A member of the Society for American Baseball Research
more info


In 1974 the National League MVP was Steve Garvey, and yet in Total Baseball, Garvey's TBR for that year is actually a negative number!! (-0.2) How could such a thing happen? Well -- the truth is that analyzing fielding stats is a pretty inscrutable task and there are many factors that TB's methodology doesn't take into account. They then compound the problem by giving their results more weight than they probably should. Garvey's -13 in that category is very bad. But how could his offense not pick up the slack?

In 1974 the NL's best player was probably Mike Schmidt, or perhaps Joe Morgan, but that's another story. On Garvey's team was a typical "unsung" player who was obviously more valuable than Garvey.

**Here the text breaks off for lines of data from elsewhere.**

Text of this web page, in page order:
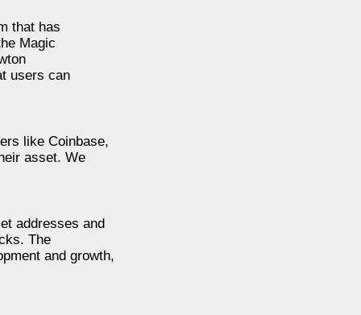
that has
Magic
users can
like Coinbase,
asset. We
addresses and
The
and growth,
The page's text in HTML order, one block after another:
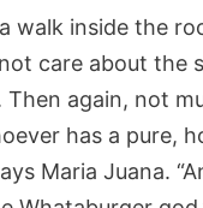
walk inside the
care about the
Then again, not
has a pure,
Maria Juana.
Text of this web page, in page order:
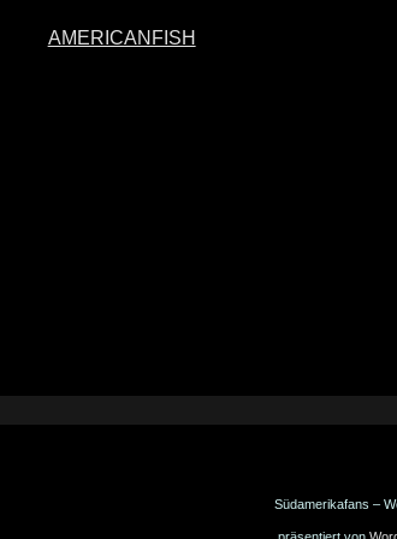
AMERICANFISH
Südamerikafans –
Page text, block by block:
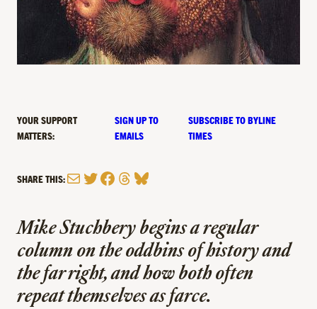
YOUR SUPPORT
MATTERS:
SIGN UP TO
EMAILS
SUBSCRIBE TO BYLINE
TIMES
SHARE THIS:MailTwitter
Facebook
Threads
Bluesky
Mike Stuchbery begins a regular
column on theoddbinsof history and
the far right, and how both often
repeat themselves as farce.
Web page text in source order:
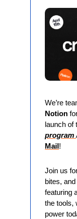
Notion
launch of
program
Mail!
Join us
bites,
featuring
the tools,
power
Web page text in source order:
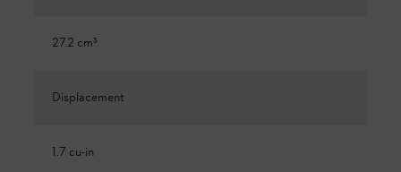
27.2 cm³
Displacement
1.7 cu-in
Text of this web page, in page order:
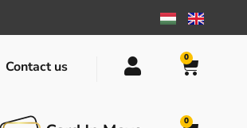
Contact us
0
0
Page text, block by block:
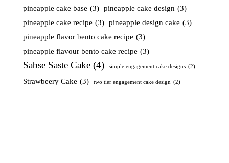
pineapple cake base (3) pineapple cake design (3)
pineapple cake recipe (3) pineapple design cake (3)
pineapple flavor bento cake recipe (3)
pineapple flavour bento cake recipe (3)
Sabse Saste Cake (4) simple engagement cake designs (2)
Strawbeery Cake (3) two tier engagement cake design (2)
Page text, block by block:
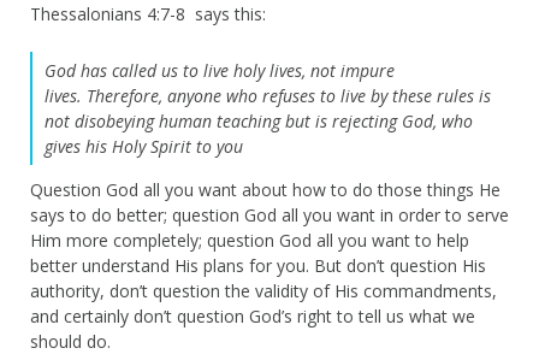
Thessalonians 4:7-8 says this:
God has called us to live holy lives, not impure
lives. Therefore, anyone who refuses to live by these rules is
not disobeying human teaching but is rejecting God, who
gives his Holy Spirit to you
Question God all you want about how to do those things He
says to do better; question God all you want in order to serve
Him more completely; question God all you want to help
better understand His plans for you. But don’t question His
authority, don’t question the validity of His commandments,
and certainly don’t question God’s right to tell us what we
should do.
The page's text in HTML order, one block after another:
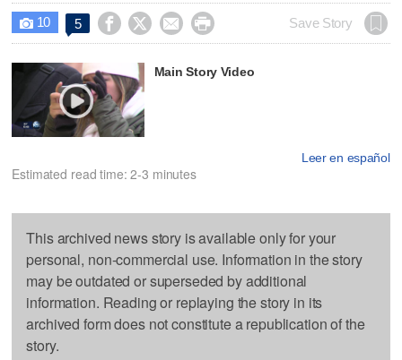
 10 5     Save Story
Main Story Video
Leer en español
Estimated read time: 2-3 minutes
This archived news story is available only for your
personal, non-commercial use. Information in the story
may be outdated or superseded by additional
information. Reading or replaying the story in its
archived form does not constitute a republication of the
story.
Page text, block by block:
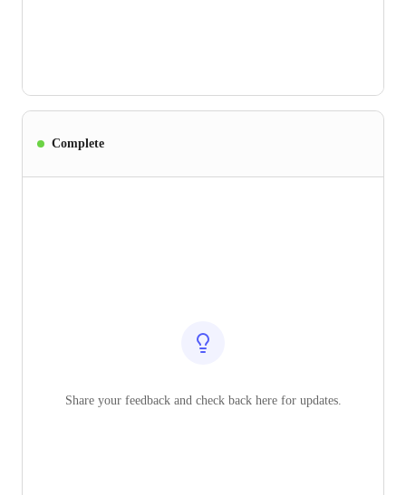
Complete
Share your feedback and check back here for updates.
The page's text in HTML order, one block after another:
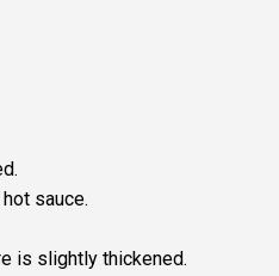
sauce.
is slightly thickened.

I'm not trying to knock Garvey. I thought he was a good ballplayer, overrated in his day, because the media loves batting average and RBI's, but a very good player still. What I am saying is 1- He wasn't even the best player on his whole team & 2- Other than fielding, it was the outs he made which caused his overall TBR to not be sufficiently counterbalanced by his offense.

Garvey hit .312 and slugged .469 that year. He hit 21 HR's & knocked in 111 and his OBP was only .346. Why? He walked only 31 times! The N.L avg for OBP was .328 & the slugging avg was only .367. Definitely a pitcher's year. But remember- Garvey also played 1st base, the number one hitting position. His .469 slugging was being compared to other NL 1st basemen; players like Tony Perez, Willie McCovey and Lee May.

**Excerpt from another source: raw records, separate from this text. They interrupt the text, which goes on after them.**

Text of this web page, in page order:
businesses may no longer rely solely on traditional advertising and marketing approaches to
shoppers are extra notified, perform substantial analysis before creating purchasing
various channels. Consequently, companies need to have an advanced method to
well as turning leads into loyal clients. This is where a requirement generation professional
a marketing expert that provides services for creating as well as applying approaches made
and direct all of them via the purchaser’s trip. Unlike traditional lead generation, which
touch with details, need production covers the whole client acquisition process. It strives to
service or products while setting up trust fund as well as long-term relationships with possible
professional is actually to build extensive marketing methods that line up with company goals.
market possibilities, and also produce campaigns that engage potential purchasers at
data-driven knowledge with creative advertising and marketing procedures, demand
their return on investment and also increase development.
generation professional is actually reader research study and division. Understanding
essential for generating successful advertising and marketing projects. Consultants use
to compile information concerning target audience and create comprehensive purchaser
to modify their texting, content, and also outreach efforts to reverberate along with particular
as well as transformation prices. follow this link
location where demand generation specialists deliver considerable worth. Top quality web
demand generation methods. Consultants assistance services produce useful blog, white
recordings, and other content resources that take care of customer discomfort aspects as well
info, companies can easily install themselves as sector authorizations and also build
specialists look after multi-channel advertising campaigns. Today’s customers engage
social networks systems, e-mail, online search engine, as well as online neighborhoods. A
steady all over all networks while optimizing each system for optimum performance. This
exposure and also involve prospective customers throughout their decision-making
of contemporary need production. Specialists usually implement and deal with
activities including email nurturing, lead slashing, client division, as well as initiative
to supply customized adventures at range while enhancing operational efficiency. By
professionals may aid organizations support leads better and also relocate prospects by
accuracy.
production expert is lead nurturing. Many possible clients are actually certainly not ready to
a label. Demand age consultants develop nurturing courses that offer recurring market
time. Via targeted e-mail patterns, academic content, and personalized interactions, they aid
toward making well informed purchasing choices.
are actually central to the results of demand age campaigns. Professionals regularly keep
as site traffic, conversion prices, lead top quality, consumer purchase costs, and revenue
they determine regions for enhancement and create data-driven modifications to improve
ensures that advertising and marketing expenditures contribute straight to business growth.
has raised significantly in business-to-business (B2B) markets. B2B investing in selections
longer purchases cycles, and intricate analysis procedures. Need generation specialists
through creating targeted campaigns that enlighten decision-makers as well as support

The Toy Cannon, Jimmie Wynn, who had played his entire career in the hitter-hating Astrodome, was then playing his first season in Dodger Stadium, also known for offensive paucity. It was his last truly good year. Jimmie hit .271 that year, but he also hit 32 HR's, batting in front of Garvey. He (Wynn) walked 108 times. That would be 77 more walks than Steve "MVP" Garvey. He also did this playing a much, much more valuable defensive position (CF), which from what I can gather, he played well. Wynn's OBP was .393 and he slugged .497. In other words, Wynn had an overwhelming lead on Garvey in getting on base and not making outs, he slugged 28 points higher and he played a major defensive spot in the field, something Garvey did not do. Is there anything else to consider? Baserunning you say? Well alright, ya got me! Wynn stole 18 bases in 33 attempts while Steve pilfered 5 of 9, so I'll give Garvey the edge there only because he had enough sense to not try so often. There's 11 extra outs Jimmie made vs Garvey. I believe most baseball observers at the time would have preferred to have Wynn running the bases though. Speed and quickness were never Garvey's forte.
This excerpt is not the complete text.